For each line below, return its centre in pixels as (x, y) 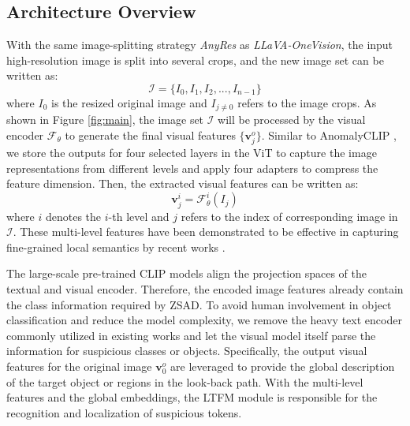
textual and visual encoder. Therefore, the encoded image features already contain (205, 289)
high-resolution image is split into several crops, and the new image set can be (195, 60)
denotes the (73, 216)
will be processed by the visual (292, 120)
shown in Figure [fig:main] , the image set (105, 120)
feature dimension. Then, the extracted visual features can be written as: (183, 183)
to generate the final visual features (150, 135)
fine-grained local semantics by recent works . (116, 247)
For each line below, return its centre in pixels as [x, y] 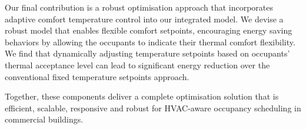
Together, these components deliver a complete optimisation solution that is [142, 96]
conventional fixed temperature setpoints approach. [97, 76]
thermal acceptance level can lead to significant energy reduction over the [137, 64]
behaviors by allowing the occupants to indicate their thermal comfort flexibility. [150, 42]
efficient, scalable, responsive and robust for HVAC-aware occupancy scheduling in [153, 107]
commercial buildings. [44, 119]
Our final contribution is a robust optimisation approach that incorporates [139, 7]
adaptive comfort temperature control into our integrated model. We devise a [144, 19]
-.-.-
Work order.
Working from the data above, repeat exactly, and only, the lines that begin at the line containing "feature dimension. Then, the" and stop after the line containing "behaviors by allowing"; pictures are not copied.

Problem solution.
feature dimension. Then, the extracted visual features can be written as: (183, 183)
to generate the final visual features (150, 135)
fine-grained local semantics by recent works . (116, 247)
For each line below, return its centre in pixels as [x, y] 
Together, these components deliver a complete optimisation solution that is [142, 96]
conventional fixed temperature setpoints approach. [97, 76]
thermal acceptance level can lead to significant energy reduction over the [137, 64]
behaviors by allowing the occupants to indicate their thermal comfort flexibility. [150, 42]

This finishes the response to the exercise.